Latency: Sequential agents compound latency. Parallelize where possible.
Context contamination: Each agent should get only the context it needs. Avoid passing everything to every agent.
Logging: Log all agent calls, inputs, outputs, and token usage. You need observability to debug multi-agent systems.
Timeouts: Set explicit timeouts.

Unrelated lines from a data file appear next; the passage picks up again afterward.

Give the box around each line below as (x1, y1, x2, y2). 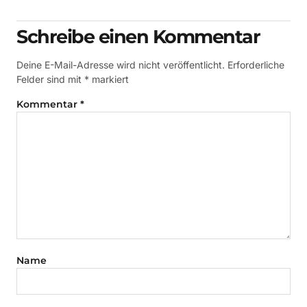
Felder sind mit (16, 73, 84, 85)
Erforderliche (228, 58, 284, 71)
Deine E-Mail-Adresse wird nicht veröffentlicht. (16, 58, 225, 71)
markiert (89, 73, 129, 85)
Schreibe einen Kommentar (16, 25, 260, 48)

Hanging agents will block your entire pipeline.
Model Selection for Multi-Agent
| Role | Model | Reason |
|---|---|---|
| Orchestrator | claude-3-5-sonnet | Complex planning needs best model |
| Research workers | claude-3-haiku | Fast, cheap, good enough for factual tasks |
| Writing workers | claude-3-5-sonnet | Writing quality matters |
| Verification agents | claude-3-5-sonnet | Accuracy is critical |
| Classification/routing | claude-3-haiku | Simple decision, maximize speed |
Using the right model per agent tier significantly reduces cost without sacrificing overall quality.